• Data for processing
=====
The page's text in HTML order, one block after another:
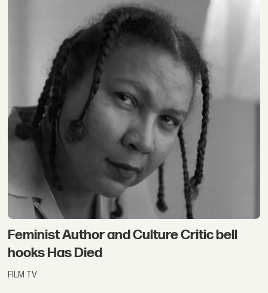
Feminist Author and Culture Critic bell
hooks Has Died
FILM TV
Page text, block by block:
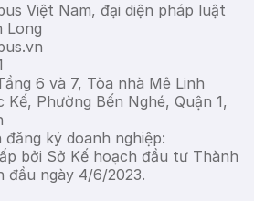
Việt Nam, đại diện pháp luật
Long
6 và 7, Tòa nhà Mê Linh
Phường Bến Nghé, Quận 1,
ký doanh nghiệp:
bởi Sở Kế hoạch đầu tư Thành
đầu ngày 4/6/2023.
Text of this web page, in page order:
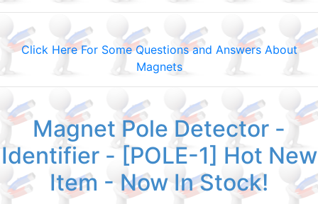
Click Here For Some Questions and Answers About
Magnets
Magnet Pole Detector -
Identifier - [POLE-1] Hot New
Item - Now In Stock!
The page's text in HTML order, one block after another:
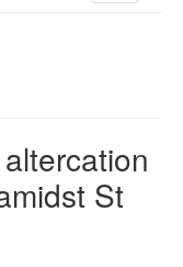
=====
Could the data be reproduced exactly, with the pictures omitted?

• Answer for the task
The page's text in HTML order, one block after another:
Feminist Author and Culture Critic bell
hooks Has Died
FILM TV
Page text, block by block:
Việt Nam, đại diện pháp luật
Long
6 và 7, Tòa nhà Mê Linh
Phường Bến Nghé, Quận 1,
ký doanh nghiệp:
bởi Sở Kế hoạch đầu tư Thành
đầu ngày 4/6/2023.
Text of this web page, in page order:
Click Here For Some Questions and Answers About
Magnets
Magnet Pole Detector -
Identifier - [POLE-1] Hot New
Item - Now In Stock!
The page's text in HTML order, one block after another:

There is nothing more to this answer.